Ia menilai langkah tersebut penting agar setiap penyidikan dapat dipetakan progresnya sekaligus didorong penyelesaiannya secara lebih cepat tanpa mengabaikan prosedur hukum.
Seluruh penanganan perkara akan kami evaluasi, termasuk perkara yang menarik perhatian masyarakat dan perkara yang nilainya cukup besar. Itu menjadi prioritas kami untuk dituntaskan, termasuk dilakukan percepatan penyelesaiannya.
Kuntadi, JAM-Pidsus
Meski menargetkan percepatan, Kuntadi menegaskan proses hukum tetap akan dijalankan secara profesional dan akuntabel.

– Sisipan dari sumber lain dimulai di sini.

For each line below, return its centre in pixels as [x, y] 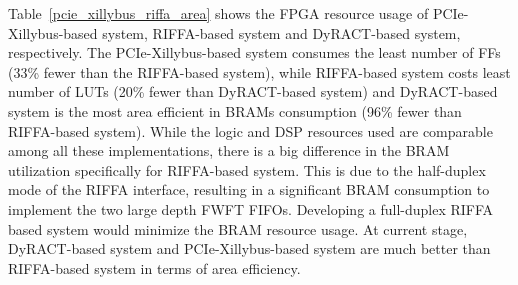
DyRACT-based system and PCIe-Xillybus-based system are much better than [249, 248]
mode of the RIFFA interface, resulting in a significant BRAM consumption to [249, 189]
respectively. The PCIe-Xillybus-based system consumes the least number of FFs [254, 52]
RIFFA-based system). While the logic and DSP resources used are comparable [250, 130]
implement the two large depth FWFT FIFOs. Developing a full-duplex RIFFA [251, 208]
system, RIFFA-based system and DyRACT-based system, [281, 32]
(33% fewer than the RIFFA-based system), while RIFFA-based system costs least [259, 71]
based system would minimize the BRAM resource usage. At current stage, [238, 228]
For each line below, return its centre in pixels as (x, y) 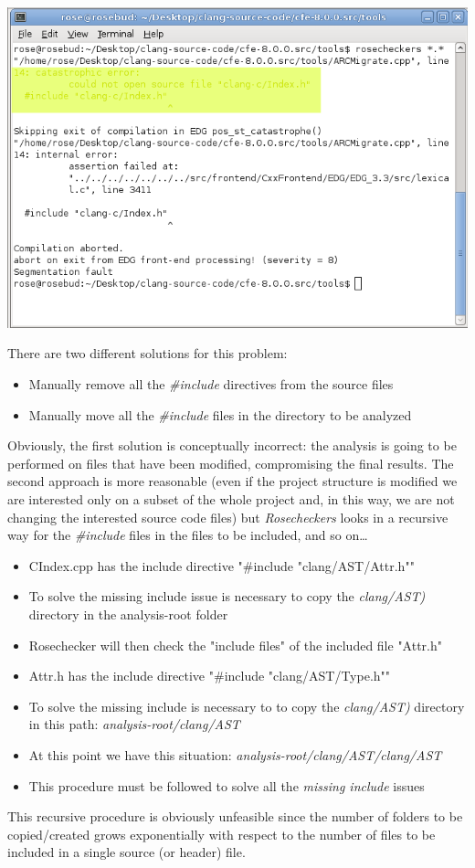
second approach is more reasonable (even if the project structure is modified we (232, 481)
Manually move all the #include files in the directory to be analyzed (220, 414)
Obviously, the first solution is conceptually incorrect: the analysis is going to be (232, 445)
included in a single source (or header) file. (127, 852)
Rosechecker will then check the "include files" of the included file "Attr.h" (236, 645)
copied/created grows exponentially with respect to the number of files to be (222, 834)
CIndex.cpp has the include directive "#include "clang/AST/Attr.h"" (222, 565)
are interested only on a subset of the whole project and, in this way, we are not (231, 498)
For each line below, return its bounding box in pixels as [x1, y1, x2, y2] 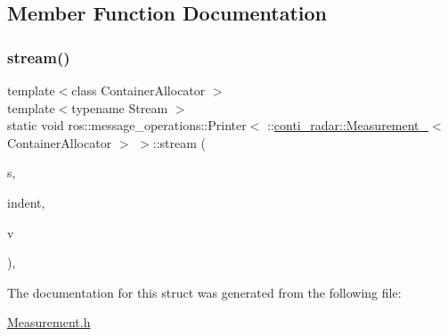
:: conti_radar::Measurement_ [267, 116, 429, 135]
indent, [7, 193, 45, 211]
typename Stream [71, 98, 168, 117]
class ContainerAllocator [71, 81, 206, 99]
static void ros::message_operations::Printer [7, 116, 247, 135]
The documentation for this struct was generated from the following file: [7, 283, 402, 301]
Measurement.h [7, 313, 91, 332]

Menurutnya, kecepatan penyelesaian perkara tidak boleh mengorbankan kualitas penegakan hukum.
Ia juga menempatkan integritas aparat sebagai kunci utama dalam penanganan perkara korupsi dan tindak pidana khusus lainnya. “Hal yang paling harus kami jaga yakni integritas, objektivitas, dan transparansinya,” tegasnya.
Kuntadi memastikan setiap perkara akan ditangani secara independen dan bebas dari intervensi pihak mana pun. Terkait dengan mekanisme pengawasan, ia menjelaskan koordinasi tetap berada di bawah Jaksa Agung Muda Pengawasan (JAM-Was). Sementara itu, JAM-Pidsus akan fokus pada dukungan administrasi serta pengendalian teknis terhadap proses penanganan perkara.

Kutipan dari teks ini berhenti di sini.